Graeme Axford is a New Zealand human rights, disability, and consumer advocate. He was born in Greymouth, New Zealand.

He has helped over 7,000 people in their battles with various government bureaucracies. In 2012, he received a Kiwibank Local Hero Medal. In 2019, he was nominated again.

Between 2011 and 2021, Axford submitted 7 petitions to the New Zealand Parliament.

== Challenges ==
Axford was born with severe dyslexia. This was only diagnosed when he was an adult. Life was a constant struggle for both him and his parents. His teachers saw him as being 'slow', and a 'no hoper'. He left school at the earliest possible opportunity.

Even after he qualified as a social worker and became involved in community development and education, he was seen as having low intelligence because of his poor reading and writing skills.

== Achievements ==
In October 2012, Axford featured in an article in the New Zealand Herald regarding complaints against the Child, Youth and Family (New Zealand) (CYF).

The result of this was "The White Paper for Vulnerable Children" which was a response to user criticisms of the Child Youth and Family (CYF) complaints process. Page 9 of this paper read "The petition of Mr Graeme Axford to the 2009 Parliamentary Social Services Committee yielded this response: "In our view, establishing a completely independent complaints mechanism would improve the external perception of the review process". In August 2013 Axford was featured in a Radio New Zealand article in relation to complaints against the Child, Youth and Family (CYF) once again.

In December 2015, Axford published his e-book "You be the Judge". In April 2016, Axford published his e-book "When Child, Youth and Family (CYF) visit, what to consider".

Axford is co-author of 'Differently Abled, Taking a Stand, Making a Difference. The Graeme Axford Story". published in April 2020.

Co-author Jane Bissell is author of two books "Welcome to the Amazon Club", and "The Pink Party". She specializes in assisting authors in the compilation of their own stories. She is a member of the NZ Society of Authors.

The book was reviewed by Steve Taylor (B.Couns., B.AOD, PG Dip.

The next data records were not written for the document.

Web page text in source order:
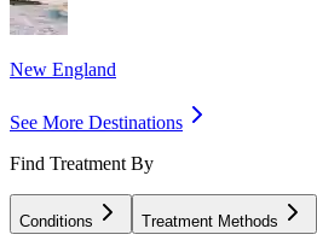
New England
See More Destinations
Find Treatment By
Conditions Treatment Methods
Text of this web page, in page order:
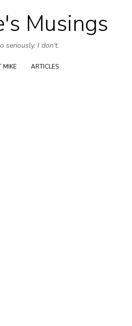
Skip
to
content
Musings
seriously. I don't.
MIKE ARTICLES
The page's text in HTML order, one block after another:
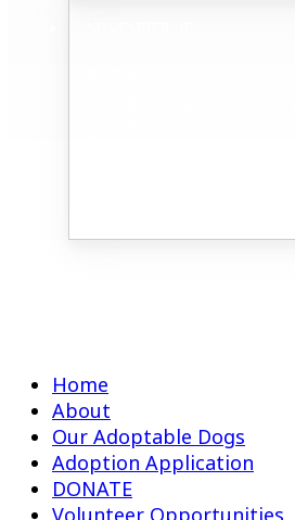
Home
About
Our Adoptable Dogs
Adoption Application
DONATE
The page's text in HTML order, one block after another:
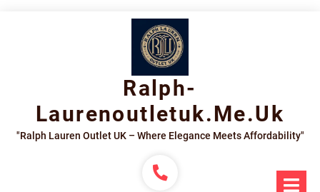
Ralph-
Laurenoutletuk.me.uk
"Ralph Lauren Outlet UK – Where Elegance Meets Affordability"
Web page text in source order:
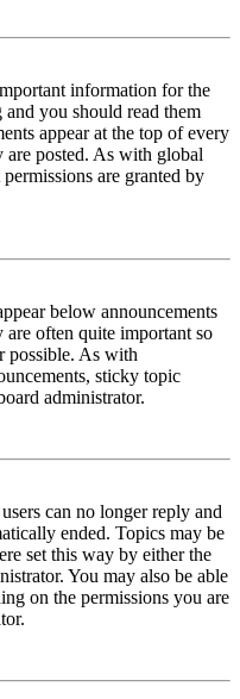
information for the
you should read them
appear at the top of every
posted. As with global
are granted by
below announcements
often quite important so
possible. As with
sticky topic
administrator.
can no longer reply and
ended. Topics may be
set this way by either the
You may also be able
on the permissions you are
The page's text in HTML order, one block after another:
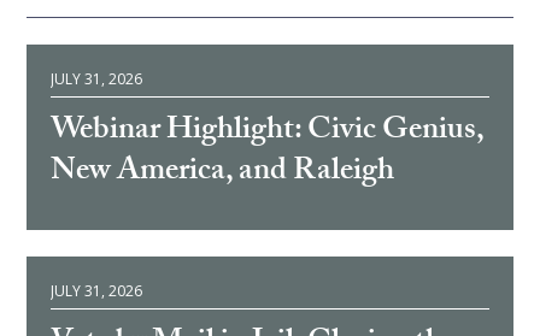
JULY 31, 2026
Webinar Highlight: Civic Genius,
New America, and Raleigh
JULY 31, 2026
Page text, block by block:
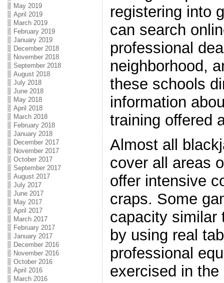
May 2019
April 2019
March 2019
February 2019
January 2019
December 2018
November 2018
September 2018
August 2018
July 2018
June 2018
May 2018
April 2018
March 2018
February 2018
January 2018
December 2017
November 2017
October 2017
September 2017
August 2017
July 2017
June 2017
May 2017
April 2017
March 2017
February 2017
January 2017
December 2016
November 2016
October 2016
April 2016
March 2016
registering into
can search
professional
neighborhood,
these schools
information
training offered
Almost all
cover all areas
offer intensive
craps. Some
capacity similar
by using real
professional
exercised in
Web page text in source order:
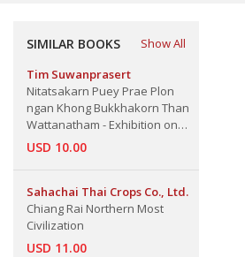
SIMILAR BOOKS
Show All
Tim Suwanprasert
Nitatsakarn Puey Prae Plon
ngan Khong Bukkhakorn Than
Wattanatham - Exhibition on
Works of Art and Culture of
Chiang Mai
USD 10.00
Sahachai Thai Crops Co., Ltd.
Chiang Rai Northern Most
Civilization
USD 11.00
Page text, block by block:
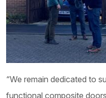
“We remain dedicated to
functional composite
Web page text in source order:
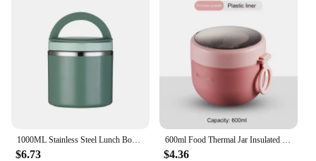
$6.73 $4.36
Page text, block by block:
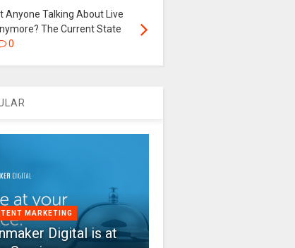
Anyone Talking About Live
The Current State
0
MARKETING
Digital is at
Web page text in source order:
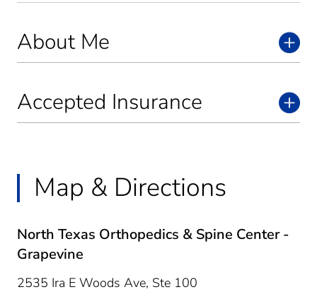
About Me
Accepted Insurance
Map & Directions
North Texas Orthopedics & Spine Center -
Grapevine
2535 Ira E Woods Ave, Ste 100
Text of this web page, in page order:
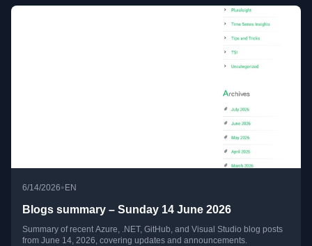
6/14/2026•EN
Blogs summary – Sunday 14 June 2026
Summary of recent Azure, .NET, GitHub, and Visual Studio blog posts
from June 14, 2026, covering updates and announcements.
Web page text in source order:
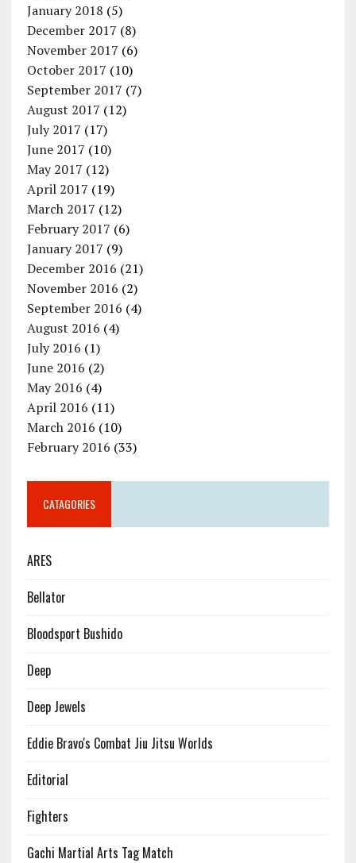
January 2018 (5)
December 2017 (8)
November 2017 (6)
October 2017 (10)
September 2017 (7)
August 2017 (12)
July 2017 (17)
June 2017 (10)
May 2017 (12)
April 2017 (19)
March 2017 (12)
February 2017 (6)
January 2017 (9)
December 2016 (21)
November 2016 (2)
September 2016 (4)
August 2016 (4)
July 2016 (1)
June 2016 (2)
May 2016 (4)
April 2016 (11)
March 2016 (10)
February 2016 (33)
CATAGORIES
ARES
Bellator
Bloodsport Bushido
Deep
Deep Jewels
Eddie Bravo's Combat Jiu Jitsu Worlds
Editorial
Fighters
Gachi Martial Arts Tag Match
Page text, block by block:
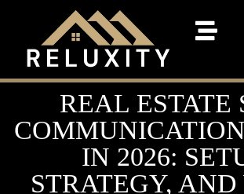
REAL ESTATE
IN 2026:
STRATEGY,
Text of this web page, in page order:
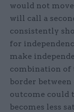
would not
will call a
consistently
for
make
combination of
border between
outcome could
becomes less
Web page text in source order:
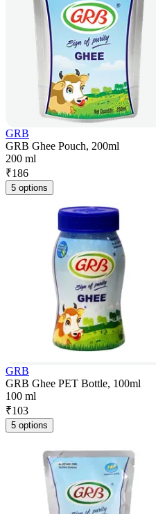
GRB
GRB Ghee Pouch, 200ml
200 ml
₹186
5 options
GRB
GRB Ghee PET Bottle, 100ml
100 ml
₹103
5 options
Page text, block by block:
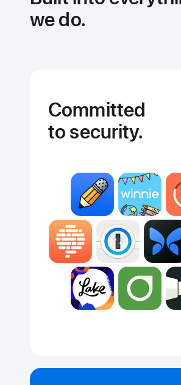
we do.
Committed
to security.
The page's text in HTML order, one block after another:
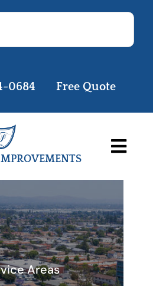
0684 Free Quote
& Afters
Videos
Areas
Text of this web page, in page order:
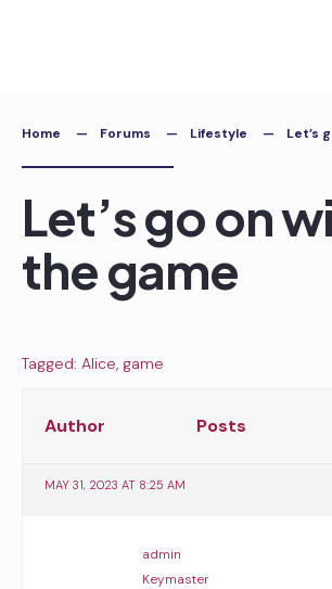
Home Forums Lifestyle Let’s
Let’s go on
the game
Tagged: Alice, game
Author Posts
MAY 31, 2023 AT 8:25 AM
admin
Keymaster
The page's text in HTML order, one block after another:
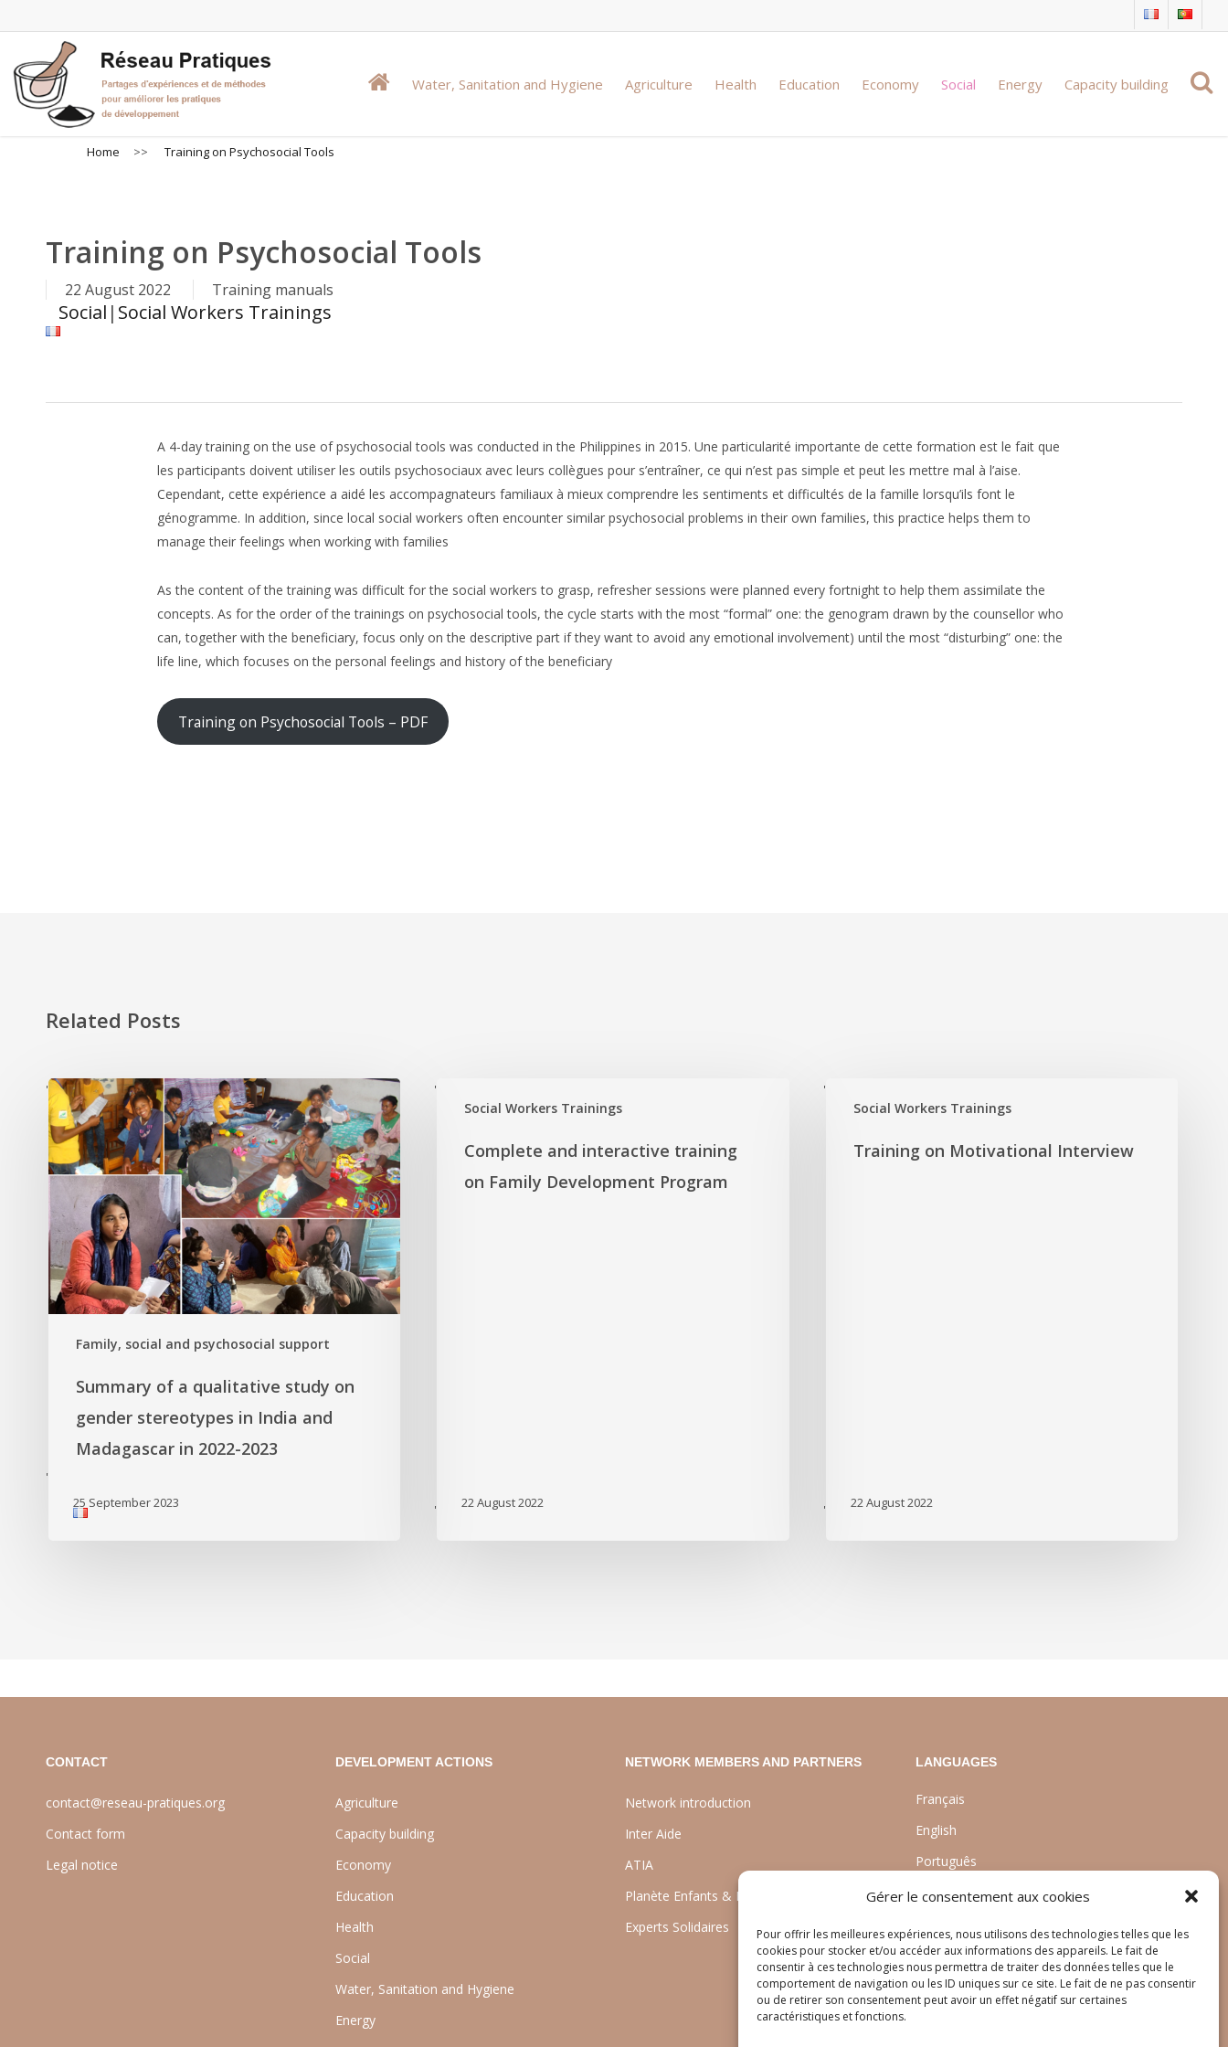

Applied Social Practice), Director, Relationship Matters Ltd. who posed the question "What happens if a statutory organisation, with overt, unrestrained, and monumental power to intervene in families and society, routinely acts in a way that is beyond the rule of law, and remains free of the consequences of doing so?"

Following his protests against the government body, Child, Youth and Family (CYF) In December 2011, in June 2017 he won a NZD$15,000 payout after years of challenges to the Privacy Commissioner and Human Rights Review Tribunal.

In June 2017, Axford supported the Pir River families in their campaign for justice. He not only stopped the mine being sealed but also entered the drift. Axford attend the road blockade protests and become admin on Facebook "StandWithPike" and "Supporting the recovery of our Pike". He ended up being trolled and put on a gay webpage for his efforts.

In July 2017, Axford featured in an article relating to his complaint to the Independent Police Conduct Authority (IPCA) of New Zealand about New Zealand MP Todd Barclay.

In 2020, Axford featured in several articles in the West Coast Messenger.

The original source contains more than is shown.